§ **Aim of the exercise**
This exercise calls for the whole listing to be given again exactly, without images.

§ **Input data**
*** Begin section ***

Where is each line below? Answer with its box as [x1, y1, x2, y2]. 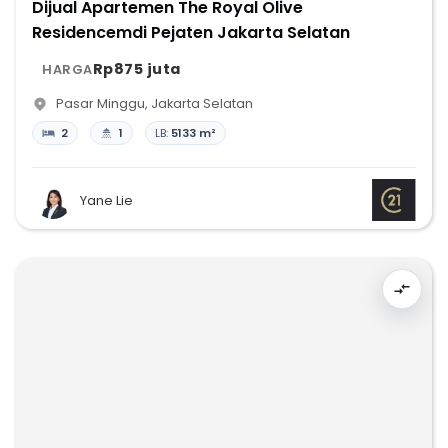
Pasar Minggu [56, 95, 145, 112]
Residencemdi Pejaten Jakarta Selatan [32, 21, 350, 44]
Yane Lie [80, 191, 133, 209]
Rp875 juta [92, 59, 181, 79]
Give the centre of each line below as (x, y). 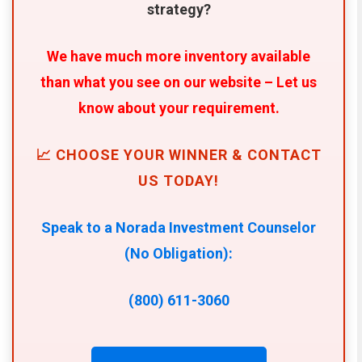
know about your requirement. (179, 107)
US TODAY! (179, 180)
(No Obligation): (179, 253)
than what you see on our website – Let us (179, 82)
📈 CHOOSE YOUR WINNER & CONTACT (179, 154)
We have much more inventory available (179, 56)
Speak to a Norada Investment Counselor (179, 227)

*** End section ***

§ **Finished task**
Where is each line below? Answer with its box as [x1, y1, x2, y2]. 
Pasar Minggu [56, 95, 145, 112]
Residencemdi Pejaten Jakarta Selatan [32, 21, 350, 44]
Yane Lie [80, 191, 133, 209]
Rp875 juta [92, 59, 181, 79]
Give the centre of each line below as (x, y). 
know about your requirement. (179, 107)
US TODAY! (179, 180)
(No Obligation): (179, 253)
than what you see on our website – Let us (179, 82)
📈 CHOOSE YOUR WINNER & CONTACT (179, 154)
We have much more inventory available (179, 56)
Speak to a Norada Investment Counselor (179, 227)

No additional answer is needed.